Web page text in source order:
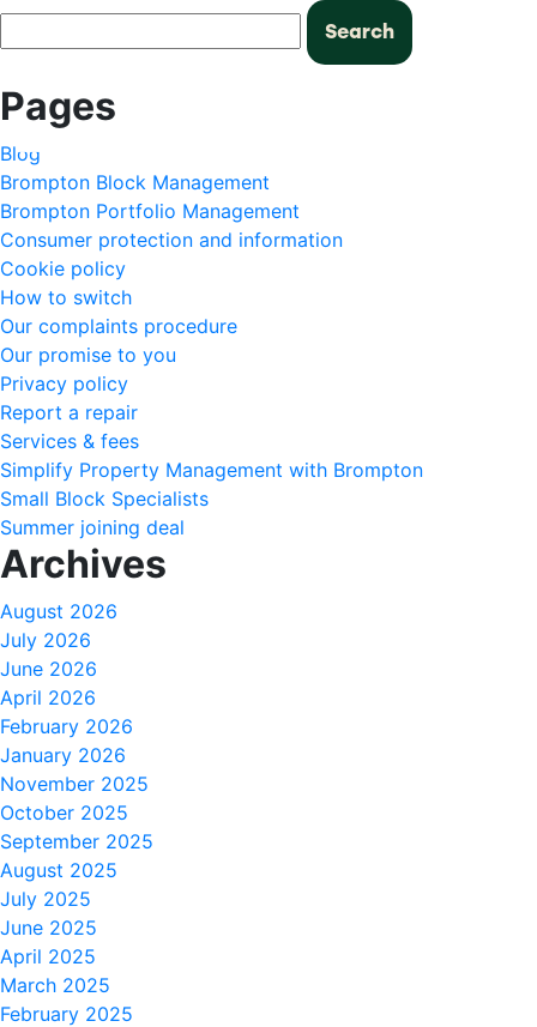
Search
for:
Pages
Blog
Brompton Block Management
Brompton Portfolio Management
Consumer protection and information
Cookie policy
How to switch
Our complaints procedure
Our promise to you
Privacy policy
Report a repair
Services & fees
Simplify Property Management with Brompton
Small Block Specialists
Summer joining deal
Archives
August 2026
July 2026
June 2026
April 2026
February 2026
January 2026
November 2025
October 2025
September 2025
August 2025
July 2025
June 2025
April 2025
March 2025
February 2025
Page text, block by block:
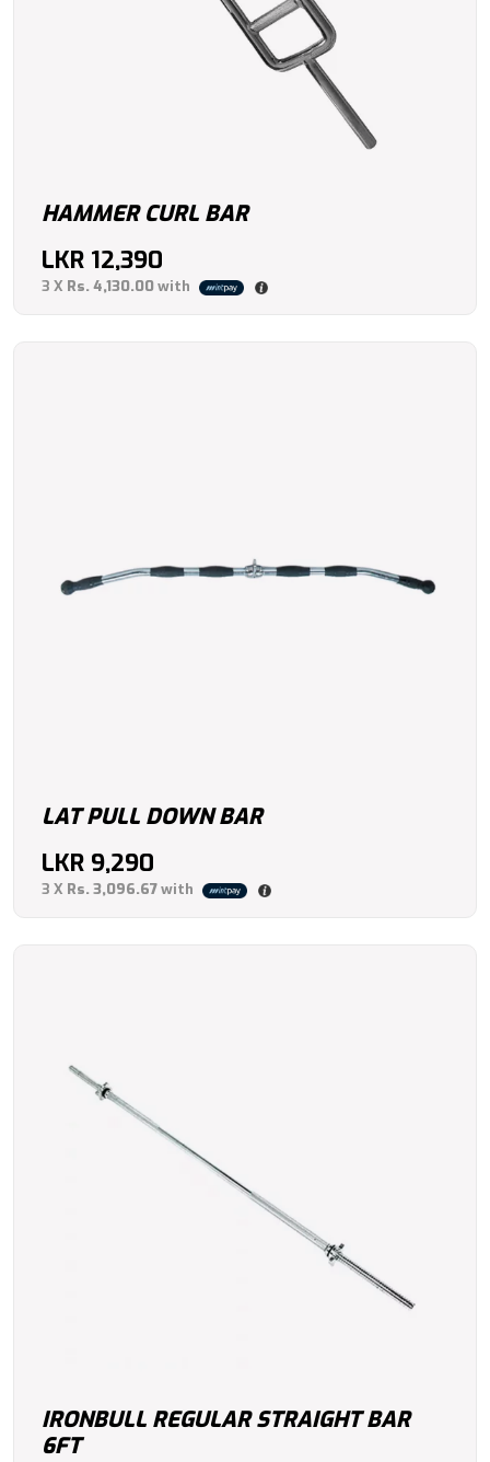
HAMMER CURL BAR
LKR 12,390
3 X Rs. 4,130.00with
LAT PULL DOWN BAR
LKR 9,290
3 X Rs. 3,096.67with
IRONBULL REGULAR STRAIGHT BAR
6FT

◆ Task goal
Find the line containing "LAT PULL DOWN BAR", then output it and every line after it to the end of the data, exactly.

◆ Response area
LAT PULL DOWN BAR
LKR 9,290
3 X Rs. 3,096.67with
IRONBULL REGULAR STRAIGHT BAR
6FT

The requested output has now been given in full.